Exercise: Transcribe each line of the records below exactly, excluding any embedded images.

───── Exercise data ─────

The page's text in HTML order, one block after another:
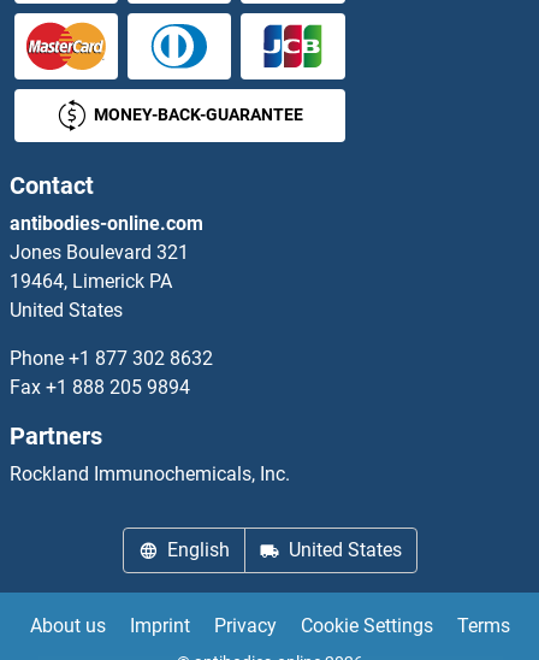
PLK1 Antibodies
PLK1S1 Antibodies
PLK2 Antibodies
PLK3 Antibodies
PLK4 Antibodies
PLK5 Antibodies
PLOD2 Antibodies
PLOD3 Antibodies
PLP2 Antibodies
MONEY-BACK-GUARANTEE
Contact
antibodies-online.com
Jones Boulevard 321
19464, Limerick PA
United States
Phone +1 877 302 8632
Fax +1 888 205 9894
Partners
Rockland Immunochemicals, Inc.
English United States
About us Imprint Privacy Cookie Settings Terms

─────

Result of this exercise:
The page's text in HTML order, one block after another:
PLK1 Antibodies
PLK1S1 Antibodies
PLK2 Antibodies
PLK3 Antibodies
PLK4 Antibodies
PLK5 Antibodies
PLOD2 Antibodies
PLOD3 Antibodies
PLP2 Antibodies
MONEY-BACK-GUARANTEE
Contact
antibodies-online.com
Jones Boulevard 321
19464, Limerick PA
United States
Phone +1 877 302 8632
Fax +1 888 205 9894
Partners
Rockland Immunochemicals, Inc.
English United States
About us Imprint Privacy Cookie Settings Terms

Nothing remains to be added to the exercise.